Technologies used in Big Data
- Cloud computing: Cloud computing is delivering the computer services over the internet. User can access the application as utilities over the internet. Example: Yahoo, Gmail, Hotmail etc. In 2006 Amazon is the first who provide the first public cloud.
- HADOOP: HADOOP means High Availability distributed Object Oriented Platform. It is a framework for the Big Data.
Two modules of Hadoop
- MapReduce: MapReduce is a parallel programming. It helps in processing the massive data on large clusters of commodity hardware. Data includes structured, unstructured and semi structured data.
- HDFS: HDFS means Hadoop distributed File system. It is used to stroe and process the datasets.
Tools of Hadoop
- Sqoop: it is used for data transfer from Hadoop and Hive and import export of data between HDFS and RDMS.
- Pig: data manipulation operations are performed under Hadoop by using Pig. Pig is a data flow high level language.
- Hive: it process HDFS data in Hadoop. It runs on the top of the Hadoop. And firstly used in Data mining purpose.

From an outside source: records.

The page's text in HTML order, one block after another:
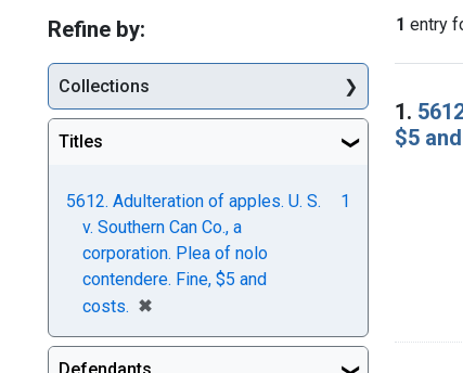
1 entry
1.
$5
Refine by:
Collections
Titles
5612. Adulteration of apples. U. S.
v. Southern Can Co., a
corporation. Plea of nolo
contendere. Fine, $5 and
costs. ✖
[remove]
1
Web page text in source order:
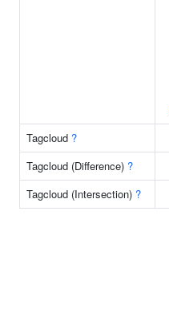
Tagcloud ?
Tagcloud (Difference) ?
Tagcloud (Intersection) ?
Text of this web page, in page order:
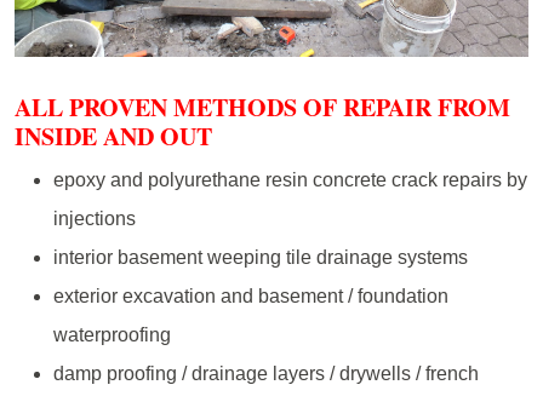
ALL PROVEN METHODS OF REPAIR FROM
INSIDE AND OUT
epoxy and polyurethane resin concrete crack repairs by
injections
interior basement weeping tile drainage systems
exterior excavation and basement / foundation
waterproofing
damp proofing / drainage layers / drywells / french
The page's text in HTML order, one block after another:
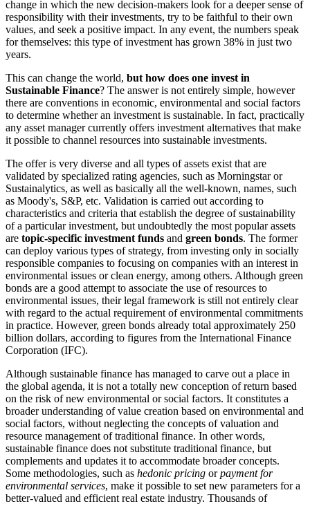
change in which the new decision-makers look for a deeper sense of
responsibility with their investments, try to be faithful to their own
values, and seek a positive impact. In any event, the numbers speak
for themselves: this type of investment has grown 38% in just two
years.
This can change the world, but how does one invest in
Sustainable Finance? The answer is not entirely simple, however
there are conventions in economic, environmental and social factors
to determine whether an investment is sustainable. In fact, practically
any asset manager currently offers investment alternatives that make
it possible to channel resources into sustainable investments.
The offer is very diverse and all types of assets exist that are
validated by specialized rating agencies, such as Morningstar or
Sustainalytics, as well as basically all the well-known, names, such
as Moody's, S&P, etc. Validation is carried out according to
characteristics and criteria that establish the degree of sustainability
of a particular investment, but undoubtedly the most popular assets
are topic-specific investment funds and green bonds. The former
can deploy various types of strategy, from investing only in socially
responsible companies to focusing on companies with an interest in
environmental issues or clean energy, among others. Although green
bonds are a good attempt to associate the use of resources to
environmental issues, their legal framework is still not entirely clear
with regard to the actual requirement of environmental commitments
in practice. However, green bonds already total approximately 250
billion dollars, according to figures from the International Finance
Corporation (IFC).
Although sustainable finance has managed to carve out a place in
the global agenda, it is not a totally new conception of return based
on the risk of new environmental or social factors. It constitutes a
broader understanding of value creation based on environmental and
social factors, without neglecting the concepts of valuation and
resource management of traditional finance. In other words,
sustainable finance does not substitute traditional finance, but
complements and updates it to accommodate broader concepts.
Some methodologies, such as hedonic pricing orpayment for
environmental services, make it possible to set new parameters for a
better-valued and efficient real estate industry. Thousands of
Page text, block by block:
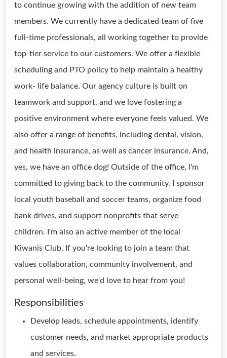
to continue growing with the addition of new team
members. We currently have a dedicated team of five
full-time professionals, all working together to provide
top-tier service to our customers. We offer a flexible
scheduling and PTO policy to help maintain a healthy
work- life balance. Our agency culture is built on
teamwork and support, and we love fostering a
positive environment where everyone feels valued. We
also offer a range of benefits, including dental, vision,
and health insurance, as well as cancer insurance. And,
yes, we have an office dog! Outside of the office, I'm
committed to giving back to the community. I sponsor
local youth baseball and soccer teams, organize food
bank drives, and support nonprofits that serve
children. I'm also an active member of the local
Kiwanis Club. If you're looking to join a team that
values collaboration, community involvement, and
personal well-being, we'd love to hear from you!
Responsibilities
Develop leads, schedule appointments, identify
customer needs, and market appropriate products
and services.
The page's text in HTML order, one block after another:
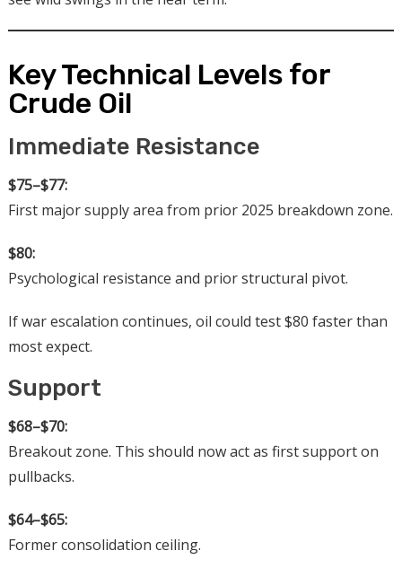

- Predictive Analytics: As the name suggest predictive means prediction about the future. That means analytics which makes the prediction about the future that what will be going to happen in the future. It will help to predict the uncertainties of business so that they can improve their performance and risk factor.
- NoSQL: NoSQL means non relational or non SQL database. Basically NoSQL used to handle the unstructured data. It is open source database for Big data and it stored the massive data like unstructured data in no particular schema. Introduced in 1960 and get famous in 21st century after used by the most popular website Facebook, Google etc.
- Search and Knowledge discovery: It will first search then collects the information find out the knowledge after that it will delivers the context. It is a useful technology sources for information is API, streams etc.
- Data virtualization: In data virtualization data is retrieved and manipulated. It is processed in real time or near real time basis.
- Data Integration: Amazon Elastic MapReduce
- Big data in EXCEL: Microsoft HDinsight connected with big data store. We can connect data stored in Hadoop using EXCEL 13
- Presto: Facebook developed Presto which is a query engine. It can easily and quickly retrieve the data.